In the meta-analysis, there were 15 articles selected in this study eventually, including 9 articles related to SLE and 6 articles related to RA. We estimated the association of circulating CXCL13 level with SLE and RA. The final results turned out to correspond with the original assumptions that there was correlation between CXCL13 levels and SLE (SMD = 1.851, 95% CI 0.604–3.098) as well as RA (SMD = 1.801, 95% CI = 1.145–2.457), suggesting that SLE and RA patients were significantly increased in circulating CXCL13 levels. Although Schiffer et al. [9], Li et al. [10], and Worthmann et al. [11] have never discussed this topic before, they just generalized and summarized rather than providing accurate quantitative description. In this study, the potential sources of heterogeneity were further explored due to strong heterogeneity. Therefore, subgroup analyses were performed to evaluate the exact sources of heterogeneity, and to minimize the potential confounding factors. For patients with SLE, we found that when classified by language and SLEDAI score, both the Chinese group and SLEDAI score ≥ 6 group had higher circulating CXCL13 levels. However, there were no significant differences in the English group and SLEDAI score < 6 group. This finding suggested that ethnicity and SLEDAI score may be associated with circulating CXCL13 concentrations in SLE. For patients with RA, subgroup analyses, stratified by ethnicity, sample size, and original indicator, suggested that patients with RA in all subgroups had higher circulating CXCL13 concentrations. Furthermore, due to the limited data included in the selected studies, only five studies related to SLE were stratified by SLEDAI and only one study with the original indicator of mean (95% confidence interval), which may have a negative impact on the final results. Considering renal involvement is a common clinical manifestation of SLE, lupus nephritis was also included in this study. It is worth noting that both Egger’s test and Begg’s test were implemented to prove no publication bias.

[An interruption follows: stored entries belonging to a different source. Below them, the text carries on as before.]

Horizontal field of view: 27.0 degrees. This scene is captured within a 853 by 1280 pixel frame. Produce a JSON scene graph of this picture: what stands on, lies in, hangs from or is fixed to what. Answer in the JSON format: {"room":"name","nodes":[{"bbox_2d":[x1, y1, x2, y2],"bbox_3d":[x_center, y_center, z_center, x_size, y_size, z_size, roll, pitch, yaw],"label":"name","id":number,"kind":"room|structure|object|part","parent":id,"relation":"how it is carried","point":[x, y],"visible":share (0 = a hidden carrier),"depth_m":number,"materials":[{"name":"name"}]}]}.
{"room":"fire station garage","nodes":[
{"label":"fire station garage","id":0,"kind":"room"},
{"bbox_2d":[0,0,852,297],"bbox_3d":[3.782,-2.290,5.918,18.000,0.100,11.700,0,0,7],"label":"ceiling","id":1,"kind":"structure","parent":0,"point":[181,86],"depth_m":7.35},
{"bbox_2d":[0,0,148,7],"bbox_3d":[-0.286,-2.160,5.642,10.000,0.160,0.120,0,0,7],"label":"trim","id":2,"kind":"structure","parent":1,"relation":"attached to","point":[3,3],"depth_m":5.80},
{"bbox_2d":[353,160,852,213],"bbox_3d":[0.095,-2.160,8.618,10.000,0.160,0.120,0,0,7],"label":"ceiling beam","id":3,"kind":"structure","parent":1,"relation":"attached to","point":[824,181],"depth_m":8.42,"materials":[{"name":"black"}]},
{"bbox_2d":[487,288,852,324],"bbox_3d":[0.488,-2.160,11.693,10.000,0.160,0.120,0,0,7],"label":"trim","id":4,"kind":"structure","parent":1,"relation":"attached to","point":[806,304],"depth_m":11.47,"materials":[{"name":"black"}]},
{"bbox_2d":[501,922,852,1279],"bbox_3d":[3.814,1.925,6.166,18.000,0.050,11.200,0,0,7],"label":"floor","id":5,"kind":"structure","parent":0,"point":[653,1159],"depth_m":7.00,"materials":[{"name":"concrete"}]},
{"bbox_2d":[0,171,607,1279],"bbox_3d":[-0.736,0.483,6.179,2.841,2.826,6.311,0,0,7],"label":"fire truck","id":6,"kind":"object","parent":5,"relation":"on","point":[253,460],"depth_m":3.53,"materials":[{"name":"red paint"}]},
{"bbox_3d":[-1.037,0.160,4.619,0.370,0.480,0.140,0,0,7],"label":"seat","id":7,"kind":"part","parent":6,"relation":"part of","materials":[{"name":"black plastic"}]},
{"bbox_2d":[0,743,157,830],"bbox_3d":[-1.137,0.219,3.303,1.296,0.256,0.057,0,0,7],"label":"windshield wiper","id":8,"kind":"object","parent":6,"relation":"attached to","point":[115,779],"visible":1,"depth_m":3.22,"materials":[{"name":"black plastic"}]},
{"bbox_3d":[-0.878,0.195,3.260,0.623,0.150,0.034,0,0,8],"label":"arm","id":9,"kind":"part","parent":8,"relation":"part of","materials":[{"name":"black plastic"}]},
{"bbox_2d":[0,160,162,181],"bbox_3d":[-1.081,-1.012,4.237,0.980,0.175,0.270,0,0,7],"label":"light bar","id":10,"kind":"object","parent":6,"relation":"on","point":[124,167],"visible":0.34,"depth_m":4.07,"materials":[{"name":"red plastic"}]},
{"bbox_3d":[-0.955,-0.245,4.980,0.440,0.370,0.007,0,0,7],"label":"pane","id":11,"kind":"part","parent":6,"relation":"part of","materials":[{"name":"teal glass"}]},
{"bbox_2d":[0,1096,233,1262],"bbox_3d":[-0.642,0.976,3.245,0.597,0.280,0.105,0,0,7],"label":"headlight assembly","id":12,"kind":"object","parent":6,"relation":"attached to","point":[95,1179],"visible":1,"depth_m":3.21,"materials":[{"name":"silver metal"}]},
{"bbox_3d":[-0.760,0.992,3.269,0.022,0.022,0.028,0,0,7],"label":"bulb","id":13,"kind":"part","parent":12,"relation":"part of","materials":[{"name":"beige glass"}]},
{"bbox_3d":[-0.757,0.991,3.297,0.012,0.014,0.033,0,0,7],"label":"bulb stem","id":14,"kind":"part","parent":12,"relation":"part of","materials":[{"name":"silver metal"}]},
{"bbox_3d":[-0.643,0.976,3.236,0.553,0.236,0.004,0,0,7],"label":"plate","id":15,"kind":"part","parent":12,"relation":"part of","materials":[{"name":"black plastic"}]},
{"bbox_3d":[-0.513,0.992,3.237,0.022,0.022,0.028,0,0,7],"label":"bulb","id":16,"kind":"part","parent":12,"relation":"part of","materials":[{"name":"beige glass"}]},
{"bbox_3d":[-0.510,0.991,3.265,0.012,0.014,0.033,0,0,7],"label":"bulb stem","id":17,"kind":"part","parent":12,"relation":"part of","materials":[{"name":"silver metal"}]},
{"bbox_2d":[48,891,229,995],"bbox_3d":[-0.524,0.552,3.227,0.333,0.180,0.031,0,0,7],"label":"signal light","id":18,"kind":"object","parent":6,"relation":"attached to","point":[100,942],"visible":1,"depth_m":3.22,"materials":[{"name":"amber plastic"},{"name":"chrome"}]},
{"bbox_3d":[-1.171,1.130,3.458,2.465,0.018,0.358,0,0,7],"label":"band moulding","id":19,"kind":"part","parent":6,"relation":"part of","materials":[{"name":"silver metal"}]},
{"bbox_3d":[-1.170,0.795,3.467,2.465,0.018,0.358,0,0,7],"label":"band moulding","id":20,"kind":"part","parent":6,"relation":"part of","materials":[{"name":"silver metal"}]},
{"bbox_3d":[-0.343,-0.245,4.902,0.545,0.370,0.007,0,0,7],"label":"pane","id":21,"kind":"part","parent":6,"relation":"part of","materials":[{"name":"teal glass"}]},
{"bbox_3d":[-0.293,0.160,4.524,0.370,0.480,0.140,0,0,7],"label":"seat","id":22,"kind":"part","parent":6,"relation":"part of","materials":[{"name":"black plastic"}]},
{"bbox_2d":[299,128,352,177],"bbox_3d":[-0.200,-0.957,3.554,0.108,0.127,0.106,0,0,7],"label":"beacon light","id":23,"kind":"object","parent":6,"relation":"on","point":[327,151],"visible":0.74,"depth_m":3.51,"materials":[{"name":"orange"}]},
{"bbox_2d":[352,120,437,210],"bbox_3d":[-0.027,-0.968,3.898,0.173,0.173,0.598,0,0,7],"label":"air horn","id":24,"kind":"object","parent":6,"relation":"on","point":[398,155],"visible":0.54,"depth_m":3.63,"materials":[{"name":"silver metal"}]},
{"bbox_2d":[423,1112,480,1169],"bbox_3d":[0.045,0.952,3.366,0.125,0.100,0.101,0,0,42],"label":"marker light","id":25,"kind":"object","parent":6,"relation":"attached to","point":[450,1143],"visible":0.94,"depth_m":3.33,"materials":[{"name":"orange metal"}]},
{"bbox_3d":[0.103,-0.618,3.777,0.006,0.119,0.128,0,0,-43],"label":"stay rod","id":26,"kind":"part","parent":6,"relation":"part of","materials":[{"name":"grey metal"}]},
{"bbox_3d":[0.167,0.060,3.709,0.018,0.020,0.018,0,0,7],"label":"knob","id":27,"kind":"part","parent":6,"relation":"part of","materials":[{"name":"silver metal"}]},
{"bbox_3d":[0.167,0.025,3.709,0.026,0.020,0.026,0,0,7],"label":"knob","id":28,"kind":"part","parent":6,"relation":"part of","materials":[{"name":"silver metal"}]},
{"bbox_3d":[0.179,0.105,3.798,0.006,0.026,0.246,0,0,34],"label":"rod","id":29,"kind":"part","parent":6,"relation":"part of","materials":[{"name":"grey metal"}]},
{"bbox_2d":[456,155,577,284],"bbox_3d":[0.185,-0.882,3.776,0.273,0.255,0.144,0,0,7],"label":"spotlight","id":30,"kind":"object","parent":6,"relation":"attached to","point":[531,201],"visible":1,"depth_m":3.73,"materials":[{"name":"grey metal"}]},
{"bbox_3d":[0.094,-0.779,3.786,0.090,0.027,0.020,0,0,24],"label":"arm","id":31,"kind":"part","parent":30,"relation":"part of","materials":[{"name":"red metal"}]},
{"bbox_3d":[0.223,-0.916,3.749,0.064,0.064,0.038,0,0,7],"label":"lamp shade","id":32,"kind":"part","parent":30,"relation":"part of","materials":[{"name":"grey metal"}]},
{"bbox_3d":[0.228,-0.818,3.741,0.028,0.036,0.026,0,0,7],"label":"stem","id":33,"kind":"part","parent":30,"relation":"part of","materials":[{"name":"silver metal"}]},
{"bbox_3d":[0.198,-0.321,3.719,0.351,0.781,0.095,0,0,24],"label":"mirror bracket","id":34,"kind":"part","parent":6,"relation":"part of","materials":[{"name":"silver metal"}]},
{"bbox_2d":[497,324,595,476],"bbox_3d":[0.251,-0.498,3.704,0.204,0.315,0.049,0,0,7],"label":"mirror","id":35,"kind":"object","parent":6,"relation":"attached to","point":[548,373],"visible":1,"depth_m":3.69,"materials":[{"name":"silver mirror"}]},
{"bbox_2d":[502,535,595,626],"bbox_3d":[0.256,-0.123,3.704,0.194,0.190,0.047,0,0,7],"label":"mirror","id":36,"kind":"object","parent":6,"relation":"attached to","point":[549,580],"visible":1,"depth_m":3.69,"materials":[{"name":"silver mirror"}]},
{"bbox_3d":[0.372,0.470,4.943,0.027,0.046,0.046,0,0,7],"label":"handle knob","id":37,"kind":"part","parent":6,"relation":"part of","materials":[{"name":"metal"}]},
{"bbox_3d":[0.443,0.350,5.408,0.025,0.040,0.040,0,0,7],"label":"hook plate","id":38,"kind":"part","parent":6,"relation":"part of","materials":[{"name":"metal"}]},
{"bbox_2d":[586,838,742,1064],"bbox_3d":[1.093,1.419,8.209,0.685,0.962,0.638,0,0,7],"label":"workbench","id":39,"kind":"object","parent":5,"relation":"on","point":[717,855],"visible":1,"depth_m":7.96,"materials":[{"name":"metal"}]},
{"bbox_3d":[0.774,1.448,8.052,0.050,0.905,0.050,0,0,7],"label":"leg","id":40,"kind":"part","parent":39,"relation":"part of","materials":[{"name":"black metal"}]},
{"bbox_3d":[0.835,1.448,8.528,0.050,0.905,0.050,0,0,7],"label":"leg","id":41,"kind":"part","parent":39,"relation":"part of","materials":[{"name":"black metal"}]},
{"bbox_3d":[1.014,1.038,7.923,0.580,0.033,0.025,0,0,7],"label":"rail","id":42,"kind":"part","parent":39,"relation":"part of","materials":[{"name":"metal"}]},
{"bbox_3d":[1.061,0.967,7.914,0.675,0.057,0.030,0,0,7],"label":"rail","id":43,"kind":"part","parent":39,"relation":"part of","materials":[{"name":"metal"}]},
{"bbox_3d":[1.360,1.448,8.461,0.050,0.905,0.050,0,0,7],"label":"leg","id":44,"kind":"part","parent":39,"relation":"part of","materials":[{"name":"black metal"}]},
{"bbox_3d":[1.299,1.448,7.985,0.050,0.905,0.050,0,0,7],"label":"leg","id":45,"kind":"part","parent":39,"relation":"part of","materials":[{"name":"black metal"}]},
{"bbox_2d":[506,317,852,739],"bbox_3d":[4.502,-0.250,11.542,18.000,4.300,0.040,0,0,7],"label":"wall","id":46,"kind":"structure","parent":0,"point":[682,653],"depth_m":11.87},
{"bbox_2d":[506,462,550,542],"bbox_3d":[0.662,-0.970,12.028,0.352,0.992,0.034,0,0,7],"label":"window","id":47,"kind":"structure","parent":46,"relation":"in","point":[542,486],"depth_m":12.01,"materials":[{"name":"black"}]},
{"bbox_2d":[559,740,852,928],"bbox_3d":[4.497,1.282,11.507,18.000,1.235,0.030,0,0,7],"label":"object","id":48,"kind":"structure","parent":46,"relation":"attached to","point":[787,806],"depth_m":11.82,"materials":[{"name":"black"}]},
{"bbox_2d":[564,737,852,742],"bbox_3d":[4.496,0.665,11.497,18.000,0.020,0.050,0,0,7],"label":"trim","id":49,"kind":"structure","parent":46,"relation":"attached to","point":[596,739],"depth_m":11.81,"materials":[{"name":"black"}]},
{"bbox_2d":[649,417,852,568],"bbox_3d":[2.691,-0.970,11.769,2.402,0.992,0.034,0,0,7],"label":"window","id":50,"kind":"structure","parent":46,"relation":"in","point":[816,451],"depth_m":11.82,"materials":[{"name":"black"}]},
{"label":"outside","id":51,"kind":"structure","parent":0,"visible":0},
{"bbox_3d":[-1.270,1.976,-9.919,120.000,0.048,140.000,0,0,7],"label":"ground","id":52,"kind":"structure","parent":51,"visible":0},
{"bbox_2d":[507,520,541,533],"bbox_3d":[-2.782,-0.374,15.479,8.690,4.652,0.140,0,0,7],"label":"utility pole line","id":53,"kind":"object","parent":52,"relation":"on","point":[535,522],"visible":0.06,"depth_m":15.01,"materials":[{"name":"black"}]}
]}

Admittedly, this article had some unavoidable limitations. First, we only retrieved three databases so the literature included might be not complete enough. Second, patients with LN or without LN might have a significant difference in CXCL13 concentrations; we could not guarantee that all articles included paid attention to this key point. Third, due to the lack of explicit data, we were incapable of analyzing the relationship DAS28 disease duration, some clinical symptoms and environmental characteristics with circulating CXCL13 levels of patients with SLE and RA, which might exactly be the sources of heterogeneity. Fourth, part of the data used in meta-analysis was approximate, resulting in a deviation. Fifth, the results of the pooled SMD in SLE and RA patients could rather be conservative because of using the random effects model.

In spite of these disadvantages above, this article also had advantages. First, it was the first comprehensive meta-analysis to clarify the relationship of CXCL13 concentrations with SLE and RA. Second, we included diverse literature from different countries, such as Egypt, America, Germany, and China. Third, no publication bias has been found, suggesting that there was no bias in selected articles.

Conclusions

In summary, circulating CXCL13 level is higher in patients with SLE or RA, which may be prospective to become a novel auxiliary biomarker. More importantly, a new therapeutic target inspiring from CXCL13 nosogenesis can be detected and put into clinical practice.